Скорчив рожу самому себе, я отошел от зеркала. Фотограф спрятался за черным покрывалом и смотрит на меня в объектив аппарата. Как было бы хорошо, если бы он узнал меня. Выглянул бы из-под покрывала и сказал:
– Это ты приходил ко мне с отцом лет тридцать тому назад.
Назад к морю!
1948 год. В тот год мы приехали с отцом из Батуми в Тбилиси. Мы жили в Музейном переулке, рядом с городским ломбардом. Во мне еще плескалось море, поэтому Александровский сад со своим круглым бассейном, в котором я купался с утра до ночи с незнакомыми мне мальчишками, был эхом моих морских приключений.
Внук своего знаменитого деда, я удивлял всех умением нырять. Я на спор плыл вдоль бассейна тридцать, пятьдесят, а однажды сто кругов.
Моя неутомимость вызывала восторги и восхищение. Когда я проплыл сто кругов, мне зааплодировали старики и влюбленные парочки в Александровском саду.
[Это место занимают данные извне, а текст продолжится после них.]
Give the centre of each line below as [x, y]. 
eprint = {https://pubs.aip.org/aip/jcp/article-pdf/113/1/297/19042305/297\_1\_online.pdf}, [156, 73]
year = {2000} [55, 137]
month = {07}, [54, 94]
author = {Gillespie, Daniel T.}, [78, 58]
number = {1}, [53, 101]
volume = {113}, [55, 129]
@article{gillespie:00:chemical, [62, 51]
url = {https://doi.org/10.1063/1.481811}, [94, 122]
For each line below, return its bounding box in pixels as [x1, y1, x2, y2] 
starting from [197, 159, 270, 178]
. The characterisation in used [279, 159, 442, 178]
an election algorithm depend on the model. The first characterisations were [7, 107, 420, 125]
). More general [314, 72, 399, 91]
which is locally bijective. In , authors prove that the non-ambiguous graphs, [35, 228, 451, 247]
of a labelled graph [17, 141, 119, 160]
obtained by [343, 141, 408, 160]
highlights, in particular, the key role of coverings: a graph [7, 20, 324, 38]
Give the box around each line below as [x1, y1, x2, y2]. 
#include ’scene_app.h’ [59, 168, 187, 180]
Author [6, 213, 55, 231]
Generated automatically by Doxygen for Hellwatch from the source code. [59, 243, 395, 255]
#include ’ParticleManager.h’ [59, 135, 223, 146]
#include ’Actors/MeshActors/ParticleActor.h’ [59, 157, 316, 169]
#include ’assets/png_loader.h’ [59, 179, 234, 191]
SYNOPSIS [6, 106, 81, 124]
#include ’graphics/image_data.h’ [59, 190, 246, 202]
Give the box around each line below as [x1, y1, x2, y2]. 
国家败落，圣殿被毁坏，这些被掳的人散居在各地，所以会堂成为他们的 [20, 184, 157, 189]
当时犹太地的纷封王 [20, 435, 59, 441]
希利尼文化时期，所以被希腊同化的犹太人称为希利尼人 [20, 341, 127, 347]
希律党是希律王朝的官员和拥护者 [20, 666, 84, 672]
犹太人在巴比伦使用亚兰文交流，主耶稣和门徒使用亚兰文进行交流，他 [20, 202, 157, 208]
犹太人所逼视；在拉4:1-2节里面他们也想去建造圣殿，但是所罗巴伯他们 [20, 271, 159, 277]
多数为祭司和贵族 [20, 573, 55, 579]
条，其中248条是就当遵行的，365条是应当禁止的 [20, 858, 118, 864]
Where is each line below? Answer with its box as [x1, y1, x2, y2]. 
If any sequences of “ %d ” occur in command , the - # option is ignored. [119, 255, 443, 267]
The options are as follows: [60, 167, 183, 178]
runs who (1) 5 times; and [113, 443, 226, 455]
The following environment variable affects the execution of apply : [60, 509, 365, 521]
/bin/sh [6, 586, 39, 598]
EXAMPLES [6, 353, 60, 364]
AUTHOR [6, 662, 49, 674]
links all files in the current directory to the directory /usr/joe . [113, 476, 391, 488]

Откуда им было знать, что прошлым летом во Всесоюзный день физкультурника я участвовал в массовом заплыве. Вместе с моим отцом и пятьюстами батумскими спортсменами мы стартовали в Махинджаури и плыли в Батуми.
Радостные сороковые годы. Только что кончилась война. Массовые народные заплывы были в те времена очень популярны. Бодрость духа царила вокруг. Из репродукторов раздавалось: «…А ну-ка песню нам пропой, веселый ветер». Мужчины щеголяли в белых туфлях, начищенных зубным порошком.
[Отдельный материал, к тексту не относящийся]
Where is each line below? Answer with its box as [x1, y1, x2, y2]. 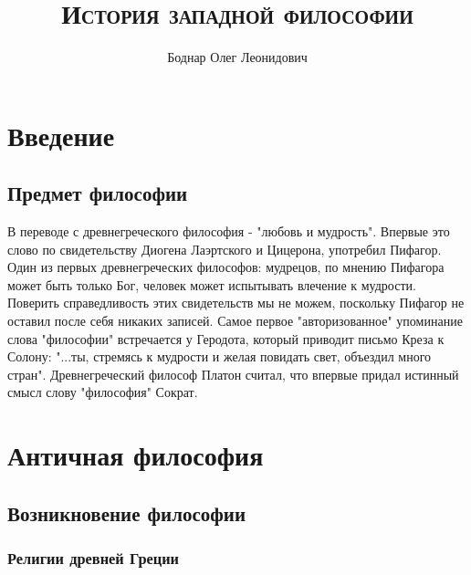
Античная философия [7, 436, 264, 474]
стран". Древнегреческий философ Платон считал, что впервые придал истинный [7, 364, 459, 383]
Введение [7, 116, 115, 153]
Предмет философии [7, 179, 188, 207]
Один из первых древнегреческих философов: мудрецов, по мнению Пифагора [7, 257, 445, 277]
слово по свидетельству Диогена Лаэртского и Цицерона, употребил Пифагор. [7, 239, 442, 258]
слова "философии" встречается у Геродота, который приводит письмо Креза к [7, 329, 445, 348]
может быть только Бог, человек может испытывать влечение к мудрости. [7, 275, 416, 294]
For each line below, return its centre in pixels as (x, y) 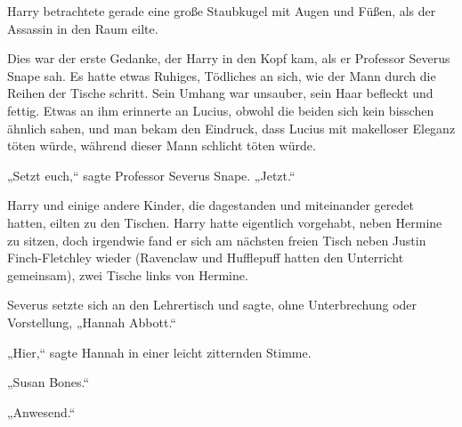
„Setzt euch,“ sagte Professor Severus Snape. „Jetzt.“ (151, 175)
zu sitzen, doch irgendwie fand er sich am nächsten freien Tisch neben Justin (217, 240)
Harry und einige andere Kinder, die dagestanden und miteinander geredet (211, 205)
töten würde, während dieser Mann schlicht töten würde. (162, 145)
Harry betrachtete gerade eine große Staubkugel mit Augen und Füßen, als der (222, 11)
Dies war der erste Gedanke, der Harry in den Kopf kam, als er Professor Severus (229, 58)
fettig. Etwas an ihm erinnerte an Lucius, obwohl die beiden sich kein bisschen (221, 110)
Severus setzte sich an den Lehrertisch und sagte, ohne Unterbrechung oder (212, 305)
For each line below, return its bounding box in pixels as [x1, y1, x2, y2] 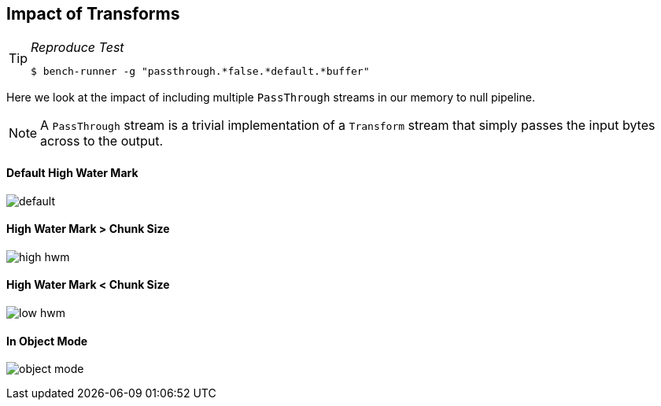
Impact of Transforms [6, 4, 180, 24]
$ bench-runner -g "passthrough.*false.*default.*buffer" [31, 65, 370, 78]
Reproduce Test [31, 39, 124, 56]
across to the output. [40, 133, 164, 149]
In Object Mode [6, 334, 88, 348]
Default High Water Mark [6, 166, 138, 180]
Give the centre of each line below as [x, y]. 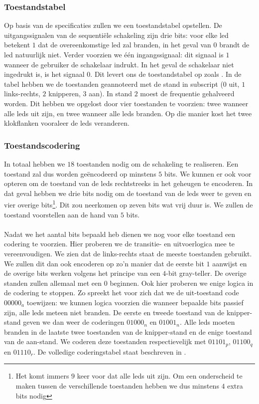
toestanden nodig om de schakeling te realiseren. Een [157, 163]
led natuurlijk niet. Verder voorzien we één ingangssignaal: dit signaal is [114, 54]
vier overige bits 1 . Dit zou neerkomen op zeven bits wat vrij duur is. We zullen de [129, 204]
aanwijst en [230, 263]
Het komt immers [42, 376]
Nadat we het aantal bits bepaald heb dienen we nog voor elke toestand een [120, 234]
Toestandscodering [42, 145]
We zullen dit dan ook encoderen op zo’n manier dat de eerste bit [104, 263]
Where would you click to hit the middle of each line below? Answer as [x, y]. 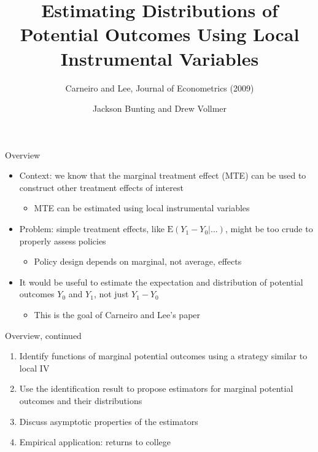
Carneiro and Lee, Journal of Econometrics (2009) [160, 88]
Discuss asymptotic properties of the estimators [109, 421]
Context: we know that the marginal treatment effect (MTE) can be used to [163, 175]
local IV [34, 368]
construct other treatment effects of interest [101, 187]
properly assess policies [63, 240]
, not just [111, 294]
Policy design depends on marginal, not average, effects [138, 261]

В школьном дворе на шести фанерных щитах художник Антадзе Антон рисовал спелые колосья пшеницы, серп, молот, пурпурные ленты; соединенные вместе, они образовывали герб СССР. В день заплыва герб этот устанавливался на плоту, являвшемся центром плавательной колонны, перед ним стояли боец с винтовкой и девушка-колхозница. Они были живыми, их наряжал тот же Антон Антадзе, друг отца.
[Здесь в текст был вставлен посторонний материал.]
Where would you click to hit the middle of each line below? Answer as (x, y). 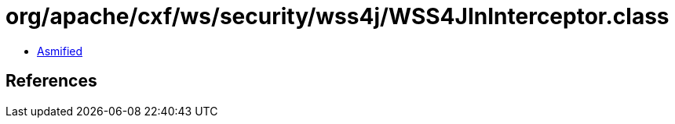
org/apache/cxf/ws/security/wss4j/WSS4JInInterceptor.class (337, 16)
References (51, 81)
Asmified (60, 51)
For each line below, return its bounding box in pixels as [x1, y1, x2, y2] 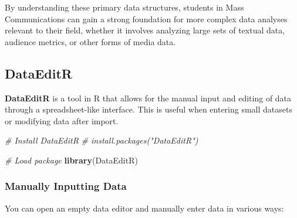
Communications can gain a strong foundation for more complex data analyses [5, 12, 288, 25]
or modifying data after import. [5, 114, 119, 127]
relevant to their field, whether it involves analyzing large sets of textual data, [5, 24, 285, 36]
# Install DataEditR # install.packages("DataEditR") [5, 134, 198, 147]
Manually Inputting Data [5, 179, 127, 193]
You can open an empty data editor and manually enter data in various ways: [5, 202, 284, 214]
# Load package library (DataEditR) [5, 154, 138, 166]
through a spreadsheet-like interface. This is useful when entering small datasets [5, 103, 292, 115]
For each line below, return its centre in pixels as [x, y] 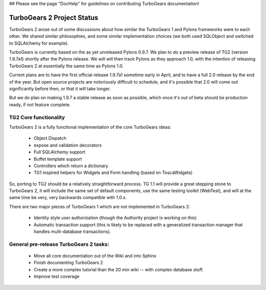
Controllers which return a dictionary [71, 166]
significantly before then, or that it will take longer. [60, 89]
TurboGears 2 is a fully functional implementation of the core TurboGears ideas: [90, 127]
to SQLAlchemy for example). [39, 43]
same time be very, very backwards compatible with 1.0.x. [68, 198]
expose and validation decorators [68, 145]
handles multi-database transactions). [72, 232]
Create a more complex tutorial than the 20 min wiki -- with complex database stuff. [119, 269]
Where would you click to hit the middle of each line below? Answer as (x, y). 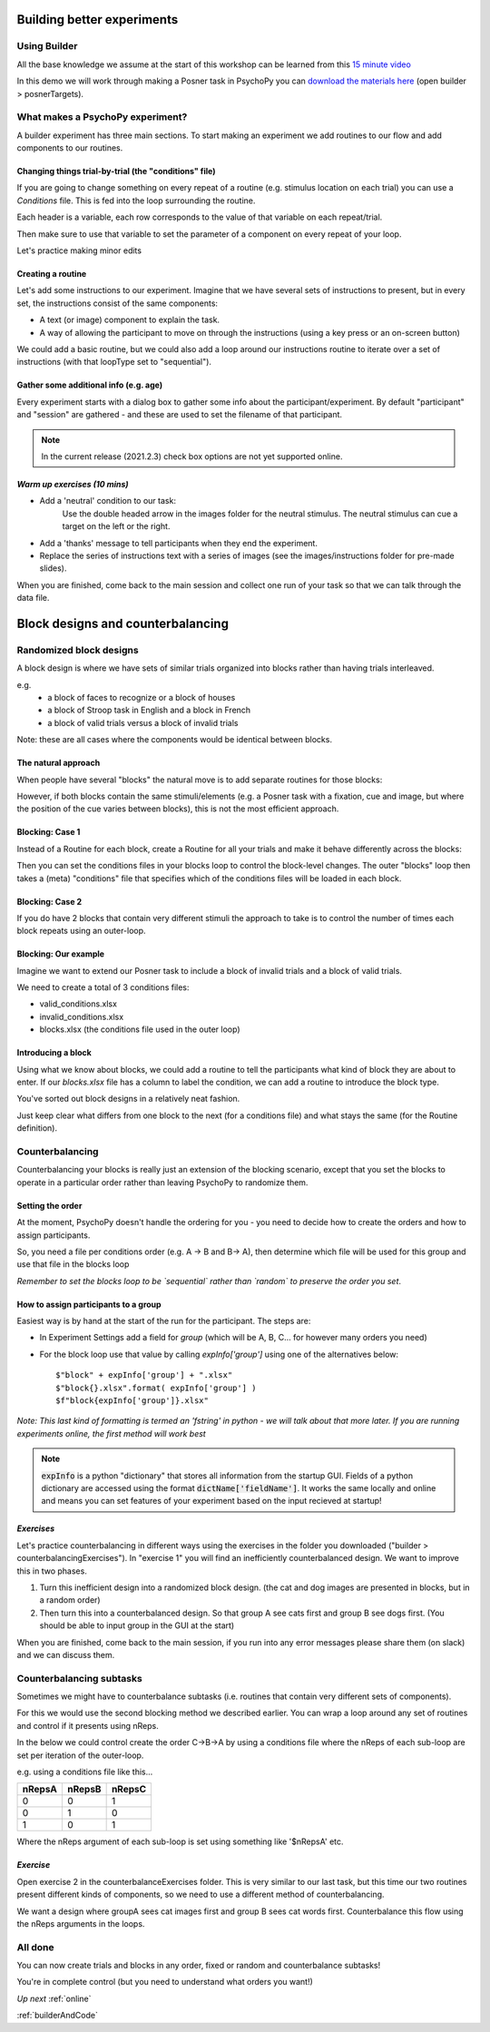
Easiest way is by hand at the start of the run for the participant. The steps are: (164, 1321)
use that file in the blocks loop (73, 1264)
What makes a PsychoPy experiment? (102, 117)
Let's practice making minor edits (79, 250)
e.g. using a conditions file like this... (85, 1772)
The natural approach (59, 763)
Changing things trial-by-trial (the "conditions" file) (117, 172)
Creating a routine (52, 274)
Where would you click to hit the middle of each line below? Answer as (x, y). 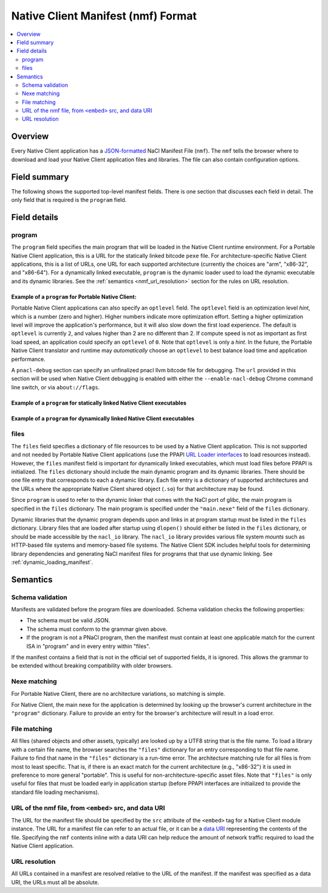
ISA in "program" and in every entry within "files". (88, 646)
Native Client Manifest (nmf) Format (104, 16)
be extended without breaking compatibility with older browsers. (92, 665)
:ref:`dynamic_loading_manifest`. (52, 562)
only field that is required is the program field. (69, 200)
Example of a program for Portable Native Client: (74, 297)
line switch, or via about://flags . (56, 387)
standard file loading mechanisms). (55, 792)
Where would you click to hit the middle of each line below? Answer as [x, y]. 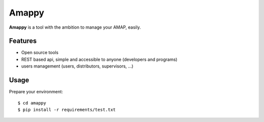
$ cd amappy [32, 103]
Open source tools [40, 52]
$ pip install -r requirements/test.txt [67, 110]
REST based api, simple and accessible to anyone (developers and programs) [99, 59]
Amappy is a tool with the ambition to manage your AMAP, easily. [75, 27]
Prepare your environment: [36, 92]
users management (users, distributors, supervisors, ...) [77, 66]
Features [23, 41]
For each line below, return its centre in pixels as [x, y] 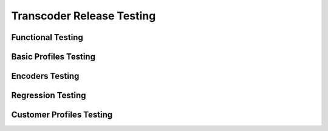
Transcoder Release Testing [84, 16]
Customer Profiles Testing [62, 115]
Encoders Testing [45, 76]
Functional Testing [47, 37]
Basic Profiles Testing [53, 57]
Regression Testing [49, 96]

Организатором массовых народных заплывов был мой отец. Проводились они в День физкультурника, в День Военно-морского флота, в Международный юношеский день, а если выдавались теплые дни, то и в ноябрьские празднества.
На грузовиках, на джипах, оставшихся со времен американских поставок по лендлизу, на отечественных ЭМ-1 мы, участники заплыва, ехали в Махинджаури. Я был единственным мальчиком среди взрослых и чрезвычайно гордился, что мой отец командовал всеми. Он держал в руках рупор и зычным голосом кричал в него: «Раздевайтесь!» Обнажались пятьсот загорелых мускулистых тел. «К воде!» Спускали на воду художественно оформленный плот. Так начинался заплыв.
«Если устанешь, полезай на плот», – предупреждал меня отец. Он оставлял меня под присмотром Антона Антадзе и уплывал вперед, в голову колонны. Мы с Антоном оставались у нашего традиционного места у плота.
Мне нравилась девушка, изображавшая колхозницу, иногда она была сборщицей чая: надевала широкую соломенную шляпу и вместо снопа пшеницы держала корзину, полную чайных листов. Девушку звали Лала, она страдала дефектом речи: была заикой. В городе нигде и никогда не появлялась на людях, но в дни массовых заплывов всегда стояла на плоту и улыбалась загадочной улыбкой. Она улыбалась морю, горам, людям на набережной, но не мне. И не Антону Антадзе, который тоже был тайно влюблен в нее. Мы, двое влюбленных, плыли у ее ног. Она нас не замечала, увлеченная своей красотой, своей избранностью.
После второго километра плыть было трудно, но я никогда не позволял себе взобраться на плот. Лучше утонуть, чем превратиться в жалкого, задыхающегося мальчика, отсиживающегося на бревнах.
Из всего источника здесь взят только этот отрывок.